Output exactly the lines that run from the start of the records to the line with "Wagon à quatre essieux", counting both ends, and skip the pictures.

+++ Dataset excerpts +++

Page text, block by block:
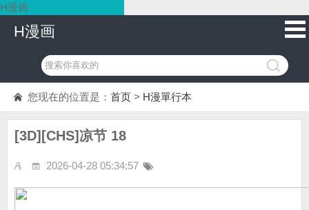
H漫画
H漫画
您现在的位置是： 首页 > H漫單行本
[3D][CHS]凉节 18
2026-04-28 05:34:57
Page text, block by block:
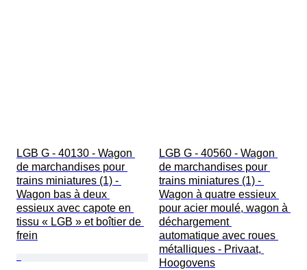
LGB G - 40130 - Wagon
de marchandises pour
trains miniatures (1) -
Wagon bas à deux
essieux avec capote en
tissu « LGB » et boîtier de
frein
LGB G - 40560 - Wagon
de marchandises pour
trains miniatures (1) -
Wagon à quatre essieux
pour acier moulé, wagon à
déchargement
automatique avec roues
métalliques - Privaat,
Hoogovens
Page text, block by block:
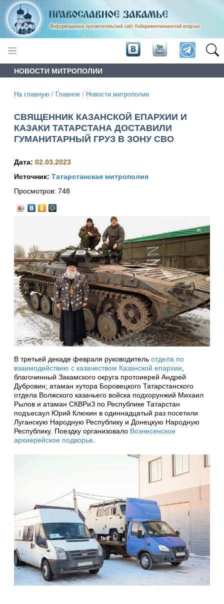
НОВОСТИ МИТРОПОЛИИ
На главную / Главное / Новости митрополии
СВЯЩЕННИК КАЗАНСКОЙ ЕПАРХИИ И
КАЗАКИ ТАТАРСТАНА ДОСТАВИЛИ
ГУМАНИТАРНЫЙ ГРУЗ В ЗОНУ СВО
Дата: 02.03.2023
Источник: Татарстанская митрополия
Просмотров: 748
В третьей декаде февраля руководитель отдела по
взаимодействию с казачеством Казанской епархии
благочинный Закамского округа протоиерей Андрей
Дубровин; атаман хутора Боровецкого Татарстанского
отдела Волжского казачьего войска подхорунжий Михаил
Рылов и атаман СКВРиЗ по Республике Татарстан
подъесаул Юрий Клюкин в одиннадцатый раз посетили
Луганскую Народную Республику и Донецкую Народную
Республику. Поездку организовало Вознесенское
архиерейское подворье
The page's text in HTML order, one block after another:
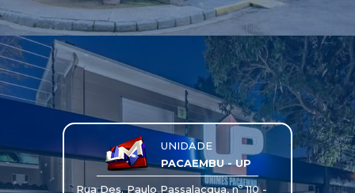
UNIDADE
PACAEMBU - UP
Rua Des. Paulo Passalacqua, nº 110 -
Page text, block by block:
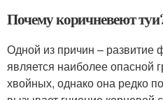
Почему коричневеют
Одной из причин – развитие
является наиболее опасной
хвойных, однако она редко
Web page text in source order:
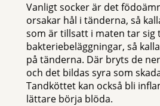
Vanligt socker är det
orsakar hål i tänderna, så
som är tillsatt i maten tar sig
bakteriebeläggningar, så
på tänderna. Där bryts de
och det bildas syra som
Tandköttet kan också bli
lättare börja blöda.
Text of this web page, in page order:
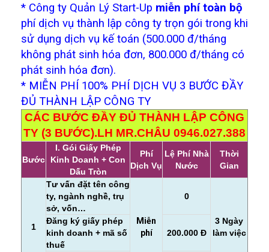
* Công ty Quản Lý Start-Up miễn phí toàn bộ
phí dịch vụ thành lập công ty trọn gói trong khi
sử dụng dịch vụ kế toán (500.000 đ/tháng
không phát sinh hóa đơn, 800.000 đ/tháng có
phát sinh hóa đơn).
* MIỄN PHÍ 100% PHÍ DỊCH VỤ 3 BƯỚC ĐẦY
ĐỦ THÀNH LẬP CÔNG TY
CÁC BƯỚC ĐẦY ĐỦ THÀNH LẬP CÔNG
TY (3 BƯỚC).LH MR.CHÂU 0946.027.388
Bước
I. Gói Giấy Phép
Kinh Doanh + Con
Dấu Tròn
Phí
Dịch Vụ
Lệ Phí Nhà
Nước
Thời
Gian
1
Tư vấn đặt tên công
ty, ngành nghề, trụ
sở, vốn…
Miễn
phí
0
3 Ngày
làm việc
Đăng ký giấy phép
kinh doanh + mã số
thuế
200.000 Đ
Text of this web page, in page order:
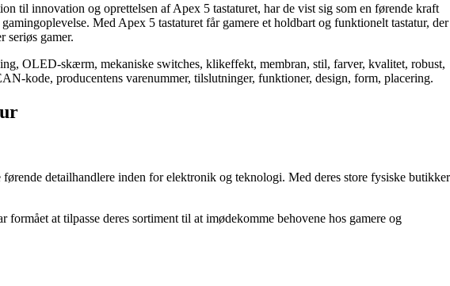
til innovation og oprettelsen af Apex 5 tastaturet, har de vist sig som en førende kraft
Med Apex 5 tastaturet får gamere et holdbart og funktionelt tastatur, der
seriøs gamer.
OLED-skærm, mekaniske switches, klikeffekt, membran, stil, farver, kvalitet, robust,
kode, producentens varenummer, tilslutninger, funktioner, design, form, placering.
detailhandlere inden for elektronik og teknologi. Med deres store fysiske butikker
at tilpasse deres sortiment til at imødekomme behovene hos gamere og
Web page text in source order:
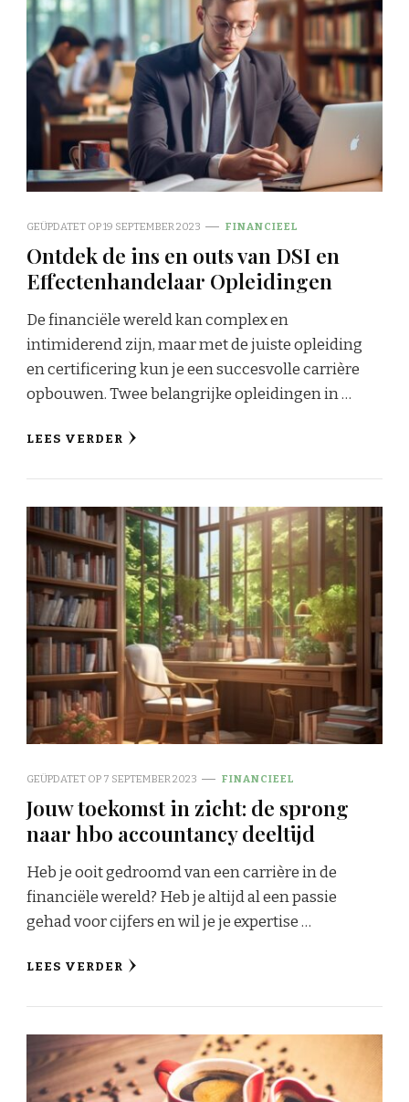
GEÜPDATET OP19 SEPTEMBER 2023 FINANCIEEL
Ontdek de ins en outs van DSI en
Effectenhandelaar Opleidingen
De financiële wereld kan complex en
intimiderend zijn, maar met de juiste opleiding
en certificering kun je een succesvolle carrière
opbouwen. Twee belangrijke opleidingen in …
LEES VERDER
GEÜPDATET OP 7 SEPTEMBER 2023 FINANCIEEL
Jouw toekomst in zicht: de sprong
naar hbo accountancy deeltijd
Heb je ooit gedroomd van een carrière in de
financiële wereld? Heb je altijd al een passie
gehad voor cijfers en wil je je expertise …
LEES VERDER
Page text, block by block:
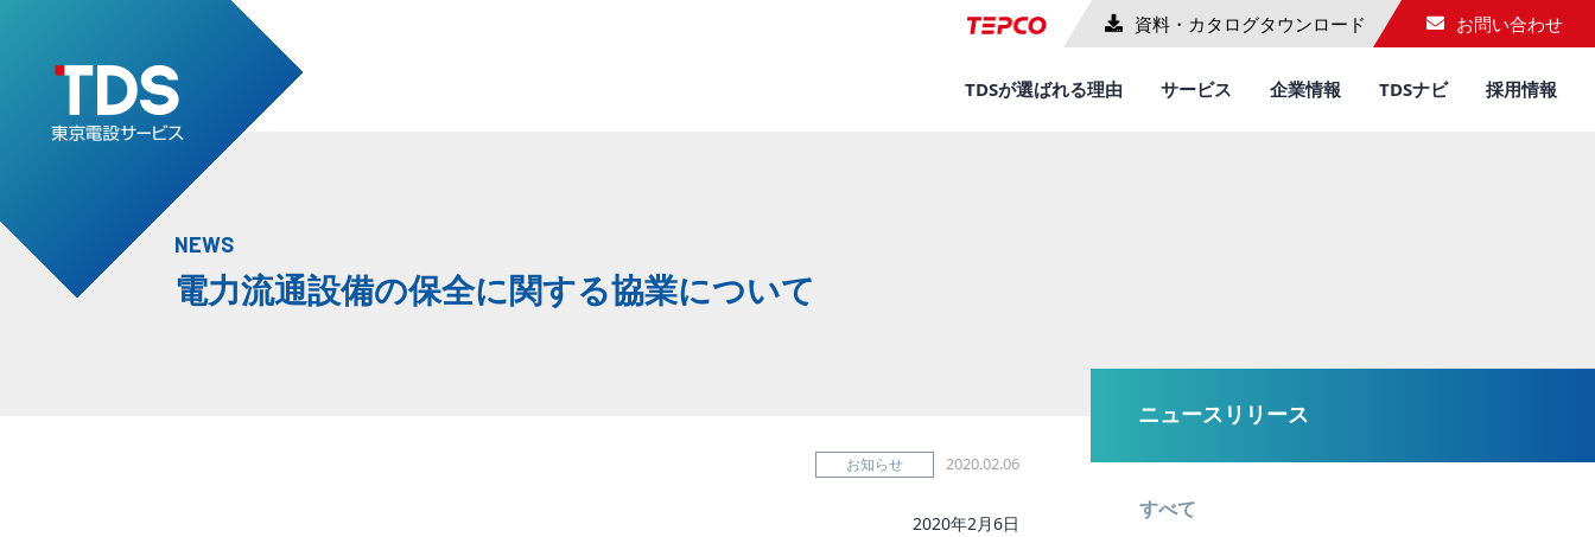
資料・カタログタウンロード お問い合わせ
TDSが選ばれる理由 サービス 企業情報 TDSナビ 採用情報
NEWS
電力流通設備の保全に関する協業について
お知らせ 2020.02.06
2020年2月6日
ニュースリリース
すべて
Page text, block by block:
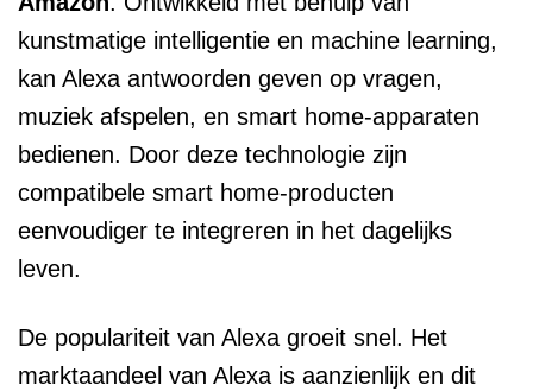
kunstmatige intelligentie en machine learning,
kan Alexa antwoorden geven op vragen,
muziek afspelen, en smart home-apparaten
bedienen. Door deze technologie zijn
compatibele smart home-producten
eenvoudiger te integreren in het dagelijks
leven.
De populariteit van Alexa groeit snel. Het
marktaandeel van Alexa is aanzienlijk en dit
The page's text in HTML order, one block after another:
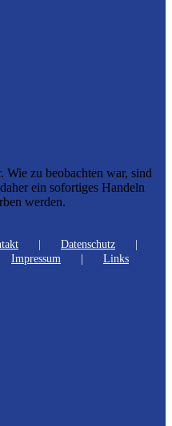
zu beobachten war, sind
ein sofortiges Handeln
werden.
Datenschutz
Impressum
Links
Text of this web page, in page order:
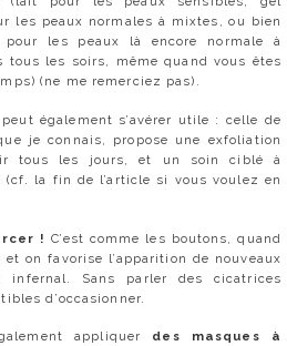
les peaux normales à mixtes, ou bien
pour les peaux là encore normale à
tous les soirs, même quand vous êtes
(ne me remerciez pas).
également s’avérer utile : celle de
je connais, propose une exfoliation
tous les jours, et un soin ciblé à
la fin de l’article si vous voulez en
! C’est comme les boutons, quand
on favorise l’apparition de nouveaux
Sans parler des cicatrices
d’occasionner.
appliquer des masques à
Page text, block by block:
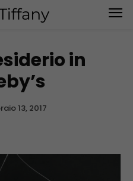
in
13, 2017
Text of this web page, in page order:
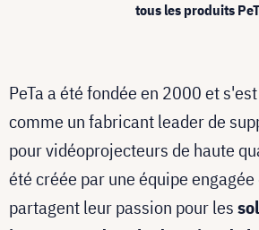
tous les produits
PeTa a été fondée en 2000 et
comme un fabricant leader de
pour vidéoprojecteurs de haute
été créée par une équipe
partagent leur passion pour les

+++

▸ **Solution to this exercise**
Page text, block by block:
H漫画
H漫画
您现在的位置是： 首页 > H漫單行本
[3D][CHS]凉节 18
2026-04-28 05:34:57
Page text, block by block:
LGB G - 40130 - Wagon
de marchandises pour
trains miniatures (1) -
Wagon bas à deux
essieux avec capote en
tissu « LGB » et boîtier de
frein
LGB G - 40560 - Wagon
de marchandises pour
trains miniatures (1) -
Wagon à quatre essieux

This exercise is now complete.